WHAT YOU SHOULD DO: Retype all of the data word for word, without pictures.

Content starts

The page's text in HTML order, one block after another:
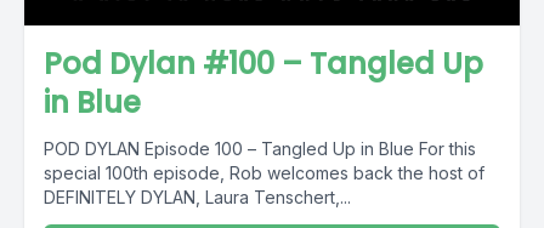
Pod Dylan #100 – Tangled Up
in Blue
POD DYLAN Episode 100 – Tangled Up in Blue For this
special 100th episode, Rob welcomes back the host of
DEFINITELY DYLAN, Laura Tenschert,...
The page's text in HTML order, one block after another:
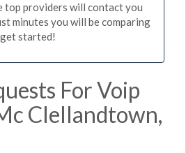
top providers will contact you
minutes you will be comparing
started!
For Voip
Clellandtown,
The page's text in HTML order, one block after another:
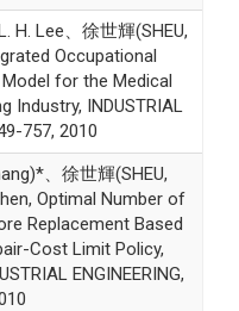
H. Lee、徐世輝(SHEU,
Occupational
for the Medical
Industry, INDUSTRIAL
757, 2010
、徐世輝(SHEU,
Optimal Number of
Replacement Based
Cost Limit Policy,
ENGINEERING,

Content ends

EXERCISE RESPONSE:
The page's text in HTML order, one block after another:
Pod Dylan #100 – Tangled Up
in Blue
POD DYLAN Episode 100 – Tangled Up in Blue For this
special 100th episode, Rob welcomes back the host of
DEFINITELY DYLAN, Laura Tenschert,...
The page's text in HTML order, one block after another:
top providers will contact you
minutes you will be comparing
started!
For Voip
Clellandtown,
The page's text in HTML order, one block after another:
H. Lee、徐世輝(SHEU,
Occupational
for the Medical
Industry, INDUSTRIAL
757, 2010
、徐世輝(SHEU,
Optimal Number of
Replacement Based
Cost Limit Policy,
ENGINEERING,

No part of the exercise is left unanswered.